Originally Posted: May 23, 2012
I’m about to head off on another 3-day writing retreat, and my teenage daughter is not so happy about it. “Why do you have to keep going away to work on this book?” she asked me the other night after dinner. “What is it you DO all day when I’m at school, anyways?!”
I was blindsided, unable to respond. I’m used to fielding these kinds of accusatory questions from my mother, but this was the first time I had to answer to my child.
I should have seen it coming. My daughter’s friends’ mothers are dermatologists and accountants, school teachers and event planners. Even the potter mother has something to show for her efforts at the end of a busy week. Not always true in my case. There’s the occasional publication, yes, the seasonal reading and of course, the possibility of another novel coming to the bookstore sometime in the next decade. But mostly, the work writers do is solitary, underpaid, abstract. For each book there are unseen years spent struggling with demons, casting out invisible lines, straining to hear imaginary voices, and often, mostly, blundering, deleting, starting over…

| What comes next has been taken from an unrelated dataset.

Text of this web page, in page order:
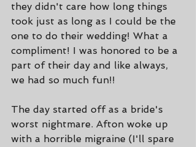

My daughter was waiting, eyebrows poised. I longed to explain about the almost transcendent patience required to hear a character speak. The rigor of falling on one’s face and repeatedly getting up… The sometimes ecstatic, always painstaking work of crafting a world.
I sighed. “It just takes a lot of time, honey–” I began. My teenager rolled her eyes and turned her back on me. Which is, of course, her own painstaking work right now.